◆ WORK INSTRUCTIONS
No record may be omitted; give all of them again exactly.

Records excerpted from a collection

Segment Open

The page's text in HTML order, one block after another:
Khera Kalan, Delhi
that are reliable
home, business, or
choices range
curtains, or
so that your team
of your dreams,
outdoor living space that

Segment Closed

◆ COMPLETED EXERCISE
The page's text in HTML order, one block after another:
Khera Kalan, Delhi
that are reliable
home, business, or
choices range
curtains, or
so that your team
of your dreams,
outdoor living space that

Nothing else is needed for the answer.